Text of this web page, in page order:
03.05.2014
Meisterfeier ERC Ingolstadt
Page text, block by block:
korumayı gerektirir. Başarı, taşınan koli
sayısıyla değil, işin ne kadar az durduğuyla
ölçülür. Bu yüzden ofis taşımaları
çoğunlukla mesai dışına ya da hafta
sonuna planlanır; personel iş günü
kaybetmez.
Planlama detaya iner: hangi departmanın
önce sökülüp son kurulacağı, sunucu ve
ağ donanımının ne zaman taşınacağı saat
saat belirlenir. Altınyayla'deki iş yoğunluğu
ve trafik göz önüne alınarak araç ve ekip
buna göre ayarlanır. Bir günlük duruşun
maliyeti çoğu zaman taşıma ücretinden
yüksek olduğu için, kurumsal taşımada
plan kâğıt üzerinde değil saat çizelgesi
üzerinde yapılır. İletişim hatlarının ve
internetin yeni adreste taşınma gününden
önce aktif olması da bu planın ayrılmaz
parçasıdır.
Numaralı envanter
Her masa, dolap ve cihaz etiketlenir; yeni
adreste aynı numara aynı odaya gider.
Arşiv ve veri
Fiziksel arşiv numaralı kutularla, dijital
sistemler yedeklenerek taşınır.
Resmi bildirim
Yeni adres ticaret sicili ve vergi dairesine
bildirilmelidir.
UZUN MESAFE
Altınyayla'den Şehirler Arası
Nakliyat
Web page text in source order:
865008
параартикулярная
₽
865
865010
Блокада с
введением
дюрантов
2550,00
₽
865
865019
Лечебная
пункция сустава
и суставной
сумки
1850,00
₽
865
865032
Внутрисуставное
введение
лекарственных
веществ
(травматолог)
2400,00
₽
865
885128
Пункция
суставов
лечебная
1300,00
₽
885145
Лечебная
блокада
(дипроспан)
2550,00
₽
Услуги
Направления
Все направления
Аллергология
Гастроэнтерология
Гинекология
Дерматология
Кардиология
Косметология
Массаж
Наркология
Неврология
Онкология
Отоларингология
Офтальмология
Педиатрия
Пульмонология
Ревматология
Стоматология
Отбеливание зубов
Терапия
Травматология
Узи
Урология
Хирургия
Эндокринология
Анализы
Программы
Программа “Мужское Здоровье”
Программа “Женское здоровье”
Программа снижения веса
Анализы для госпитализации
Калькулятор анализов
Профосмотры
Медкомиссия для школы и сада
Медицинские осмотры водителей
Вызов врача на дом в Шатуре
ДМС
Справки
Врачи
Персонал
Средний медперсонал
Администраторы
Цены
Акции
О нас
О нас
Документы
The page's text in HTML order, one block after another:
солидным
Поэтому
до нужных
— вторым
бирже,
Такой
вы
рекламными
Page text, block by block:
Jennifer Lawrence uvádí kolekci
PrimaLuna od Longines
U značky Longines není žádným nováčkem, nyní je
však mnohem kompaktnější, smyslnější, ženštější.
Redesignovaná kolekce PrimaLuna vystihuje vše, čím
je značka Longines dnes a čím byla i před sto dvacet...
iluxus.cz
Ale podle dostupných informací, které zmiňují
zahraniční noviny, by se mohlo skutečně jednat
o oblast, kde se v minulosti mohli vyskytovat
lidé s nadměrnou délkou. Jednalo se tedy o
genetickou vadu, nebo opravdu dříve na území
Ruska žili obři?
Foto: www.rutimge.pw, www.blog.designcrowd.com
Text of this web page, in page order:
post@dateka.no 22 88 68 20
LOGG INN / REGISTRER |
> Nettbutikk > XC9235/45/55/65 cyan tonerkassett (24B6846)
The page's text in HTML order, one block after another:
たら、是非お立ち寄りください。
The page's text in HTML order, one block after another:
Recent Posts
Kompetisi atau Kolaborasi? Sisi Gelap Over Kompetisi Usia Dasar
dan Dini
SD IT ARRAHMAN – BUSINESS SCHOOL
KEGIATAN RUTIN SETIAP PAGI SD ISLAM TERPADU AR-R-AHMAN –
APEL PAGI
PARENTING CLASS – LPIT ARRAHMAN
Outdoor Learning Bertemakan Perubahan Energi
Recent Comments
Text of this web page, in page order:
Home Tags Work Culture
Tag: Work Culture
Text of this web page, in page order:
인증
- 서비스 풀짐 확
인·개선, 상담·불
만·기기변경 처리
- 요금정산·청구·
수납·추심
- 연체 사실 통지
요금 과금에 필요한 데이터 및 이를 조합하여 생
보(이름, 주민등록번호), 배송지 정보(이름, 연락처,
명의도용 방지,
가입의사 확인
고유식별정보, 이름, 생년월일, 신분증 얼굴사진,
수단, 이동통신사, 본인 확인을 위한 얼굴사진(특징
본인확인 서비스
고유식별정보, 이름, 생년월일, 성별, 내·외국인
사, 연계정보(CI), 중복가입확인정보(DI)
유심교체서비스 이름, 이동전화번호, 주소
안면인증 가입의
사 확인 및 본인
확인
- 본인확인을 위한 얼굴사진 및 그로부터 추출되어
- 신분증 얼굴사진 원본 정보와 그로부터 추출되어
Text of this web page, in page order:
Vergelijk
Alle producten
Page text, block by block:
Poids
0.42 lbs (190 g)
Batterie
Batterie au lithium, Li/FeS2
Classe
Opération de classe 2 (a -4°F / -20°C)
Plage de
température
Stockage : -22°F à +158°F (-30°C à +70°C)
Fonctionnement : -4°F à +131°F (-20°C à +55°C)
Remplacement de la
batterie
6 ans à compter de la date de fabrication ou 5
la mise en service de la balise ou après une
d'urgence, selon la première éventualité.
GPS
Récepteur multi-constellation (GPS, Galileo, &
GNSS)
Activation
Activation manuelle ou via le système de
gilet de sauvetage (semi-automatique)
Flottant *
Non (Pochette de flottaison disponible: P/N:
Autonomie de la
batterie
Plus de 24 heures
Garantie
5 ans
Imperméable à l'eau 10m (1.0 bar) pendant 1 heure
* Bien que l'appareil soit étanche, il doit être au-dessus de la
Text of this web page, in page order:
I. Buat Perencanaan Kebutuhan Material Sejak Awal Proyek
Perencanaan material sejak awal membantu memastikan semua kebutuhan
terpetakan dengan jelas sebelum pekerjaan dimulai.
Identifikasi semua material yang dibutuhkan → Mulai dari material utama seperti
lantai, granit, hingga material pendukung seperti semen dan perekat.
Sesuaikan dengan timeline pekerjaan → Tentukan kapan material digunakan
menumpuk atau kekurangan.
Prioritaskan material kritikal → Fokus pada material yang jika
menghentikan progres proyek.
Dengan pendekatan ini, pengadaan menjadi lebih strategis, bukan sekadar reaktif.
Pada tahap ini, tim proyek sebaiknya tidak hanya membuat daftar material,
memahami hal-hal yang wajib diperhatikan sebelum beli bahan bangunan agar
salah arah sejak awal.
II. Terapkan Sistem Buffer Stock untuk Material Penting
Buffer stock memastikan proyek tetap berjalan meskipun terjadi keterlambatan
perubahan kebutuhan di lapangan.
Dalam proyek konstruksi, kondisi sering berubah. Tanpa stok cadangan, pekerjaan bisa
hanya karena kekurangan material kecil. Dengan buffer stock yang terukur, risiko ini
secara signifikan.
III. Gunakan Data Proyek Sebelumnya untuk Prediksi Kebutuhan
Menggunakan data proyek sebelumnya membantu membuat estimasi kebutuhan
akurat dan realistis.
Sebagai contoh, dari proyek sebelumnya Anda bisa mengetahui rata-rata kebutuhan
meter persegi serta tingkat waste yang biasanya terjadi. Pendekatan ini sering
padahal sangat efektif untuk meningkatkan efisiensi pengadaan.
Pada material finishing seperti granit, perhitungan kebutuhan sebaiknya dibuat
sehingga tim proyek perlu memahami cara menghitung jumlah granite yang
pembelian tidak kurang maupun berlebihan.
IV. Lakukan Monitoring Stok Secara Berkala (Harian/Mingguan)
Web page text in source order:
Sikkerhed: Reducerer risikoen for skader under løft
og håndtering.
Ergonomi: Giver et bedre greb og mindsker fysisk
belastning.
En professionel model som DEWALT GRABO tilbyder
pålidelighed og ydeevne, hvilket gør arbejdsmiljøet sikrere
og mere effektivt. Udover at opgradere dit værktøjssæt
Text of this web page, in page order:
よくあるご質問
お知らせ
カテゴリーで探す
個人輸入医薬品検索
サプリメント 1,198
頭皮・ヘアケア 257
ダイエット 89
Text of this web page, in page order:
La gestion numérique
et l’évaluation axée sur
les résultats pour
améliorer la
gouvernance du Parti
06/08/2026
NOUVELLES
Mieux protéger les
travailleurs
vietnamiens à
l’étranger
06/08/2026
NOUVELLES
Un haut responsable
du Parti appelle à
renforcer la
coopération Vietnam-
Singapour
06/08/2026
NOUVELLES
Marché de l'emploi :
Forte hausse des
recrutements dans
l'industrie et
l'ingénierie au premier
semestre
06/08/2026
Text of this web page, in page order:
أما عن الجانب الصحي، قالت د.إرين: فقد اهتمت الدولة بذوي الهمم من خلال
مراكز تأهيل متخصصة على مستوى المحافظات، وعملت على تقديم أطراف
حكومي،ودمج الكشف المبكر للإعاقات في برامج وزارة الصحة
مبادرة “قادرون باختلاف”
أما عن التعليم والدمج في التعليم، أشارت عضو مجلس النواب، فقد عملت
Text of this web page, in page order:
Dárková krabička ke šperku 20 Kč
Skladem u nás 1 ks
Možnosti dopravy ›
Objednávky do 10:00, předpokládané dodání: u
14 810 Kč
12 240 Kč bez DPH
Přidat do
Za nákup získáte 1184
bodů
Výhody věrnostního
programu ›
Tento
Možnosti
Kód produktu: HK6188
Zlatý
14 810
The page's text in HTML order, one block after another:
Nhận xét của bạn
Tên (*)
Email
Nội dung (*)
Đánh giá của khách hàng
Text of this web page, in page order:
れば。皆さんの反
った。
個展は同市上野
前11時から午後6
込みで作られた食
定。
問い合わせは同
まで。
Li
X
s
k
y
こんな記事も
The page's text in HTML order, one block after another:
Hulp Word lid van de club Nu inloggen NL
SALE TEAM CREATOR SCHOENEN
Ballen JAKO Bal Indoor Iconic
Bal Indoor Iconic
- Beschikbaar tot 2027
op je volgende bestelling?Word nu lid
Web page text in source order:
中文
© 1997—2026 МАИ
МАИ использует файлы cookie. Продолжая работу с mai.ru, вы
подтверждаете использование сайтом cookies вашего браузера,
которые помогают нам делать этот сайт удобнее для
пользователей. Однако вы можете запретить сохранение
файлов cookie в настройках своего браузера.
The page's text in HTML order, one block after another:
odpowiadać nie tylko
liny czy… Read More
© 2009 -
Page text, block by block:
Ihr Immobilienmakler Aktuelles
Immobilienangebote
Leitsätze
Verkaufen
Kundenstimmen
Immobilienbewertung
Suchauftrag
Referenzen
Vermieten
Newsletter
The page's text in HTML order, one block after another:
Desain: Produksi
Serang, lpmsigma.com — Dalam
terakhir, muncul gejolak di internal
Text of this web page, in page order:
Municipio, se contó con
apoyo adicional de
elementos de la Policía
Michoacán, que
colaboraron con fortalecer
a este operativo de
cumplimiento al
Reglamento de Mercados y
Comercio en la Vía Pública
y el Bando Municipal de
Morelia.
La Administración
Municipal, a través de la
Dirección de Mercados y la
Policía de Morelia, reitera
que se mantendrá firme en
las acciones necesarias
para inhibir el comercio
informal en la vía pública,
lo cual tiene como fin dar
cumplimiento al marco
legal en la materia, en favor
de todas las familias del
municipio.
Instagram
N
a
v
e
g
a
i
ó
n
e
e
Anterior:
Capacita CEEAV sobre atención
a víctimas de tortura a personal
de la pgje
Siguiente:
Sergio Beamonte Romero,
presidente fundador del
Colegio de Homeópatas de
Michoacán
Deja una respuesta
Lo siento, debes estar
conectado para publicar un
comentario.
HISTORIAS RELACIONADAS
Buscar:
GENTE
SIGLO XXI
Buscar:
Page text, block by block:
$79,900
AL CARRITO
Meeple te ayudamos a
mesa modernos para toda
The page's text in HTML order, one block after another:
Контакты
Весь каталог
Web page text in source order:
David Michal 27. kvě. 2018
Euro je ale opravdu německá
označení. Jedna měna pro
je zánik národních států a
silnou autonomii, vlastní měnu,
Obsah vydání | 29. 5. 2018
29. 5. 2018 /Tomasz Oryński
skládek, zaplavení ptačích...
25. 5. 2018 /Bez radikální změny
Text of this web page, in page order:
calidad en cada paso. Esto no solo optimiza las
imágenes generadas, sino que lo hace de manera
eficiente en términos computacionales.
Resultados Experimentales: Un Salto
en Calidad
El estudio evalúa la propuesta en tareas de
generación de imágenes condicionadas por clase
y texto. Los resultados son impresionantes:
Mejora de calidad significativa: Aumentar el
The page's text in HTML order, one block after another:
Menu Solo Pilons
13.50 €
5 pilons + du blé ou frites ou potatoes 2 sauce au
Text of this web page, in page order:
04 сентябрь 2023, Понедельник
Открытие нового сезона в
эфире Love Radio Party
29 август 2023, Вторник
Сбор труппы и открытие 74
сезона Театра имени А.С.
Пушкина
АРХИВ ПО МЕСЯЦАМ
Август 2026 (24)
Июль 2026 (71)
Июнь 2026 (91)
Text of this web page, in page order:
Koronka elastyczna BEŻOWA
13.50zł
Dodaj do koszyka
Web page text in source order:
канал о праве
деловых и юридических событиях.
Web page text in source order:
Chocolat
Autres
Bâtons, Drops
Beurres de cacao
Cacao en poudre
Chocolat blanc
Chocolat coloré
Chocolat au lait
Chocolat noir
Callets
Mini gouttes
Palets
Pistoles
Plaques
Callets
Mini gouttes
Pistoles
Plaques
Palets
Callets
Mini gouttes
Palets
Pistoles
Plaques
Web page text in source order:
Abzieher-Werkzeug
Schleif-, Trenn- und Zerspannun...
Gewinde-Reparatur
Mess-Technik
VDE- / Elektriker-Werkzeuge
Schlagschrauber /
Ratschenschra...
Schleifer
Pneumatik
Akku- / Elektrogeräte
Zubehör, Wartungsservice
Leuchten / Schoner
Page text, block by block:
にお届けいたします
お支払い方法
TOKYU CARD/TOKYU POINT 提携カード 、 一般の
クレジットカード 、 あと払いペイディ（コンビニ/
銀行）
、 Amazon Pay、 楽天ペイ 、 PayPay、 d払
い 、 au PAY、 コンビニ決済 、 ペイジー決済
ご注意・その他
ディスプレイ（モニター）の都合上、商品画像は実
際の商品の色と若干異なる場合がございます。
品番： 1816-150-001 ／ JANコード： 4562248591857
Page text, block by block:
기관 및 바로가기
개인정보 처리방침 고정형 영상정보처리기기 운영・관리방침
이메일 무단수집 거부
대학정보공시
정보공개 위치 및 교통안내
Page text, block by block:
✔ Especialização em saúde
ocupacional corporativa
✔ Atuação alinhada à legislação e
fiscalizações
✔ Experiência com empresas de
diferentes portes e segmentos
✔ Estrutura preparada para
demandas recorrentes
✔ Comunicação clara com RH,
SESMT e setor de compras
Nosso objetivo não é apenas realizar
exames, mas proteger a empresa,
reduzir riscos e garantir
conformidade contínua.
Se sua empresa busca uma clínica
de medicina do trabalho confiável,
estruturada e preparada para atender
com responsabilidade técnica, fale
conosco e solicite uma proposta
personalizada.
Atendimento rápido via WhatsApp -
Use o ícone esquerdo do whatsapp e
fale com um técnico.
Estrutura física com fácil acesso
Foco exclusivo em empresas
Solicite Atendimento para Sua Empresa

····················

What you are asked to do: Check each line of the listing above, and copy it if it contains the word "сезона".

Result:
Открытие нового сезона в
сезона Театра имени А.С.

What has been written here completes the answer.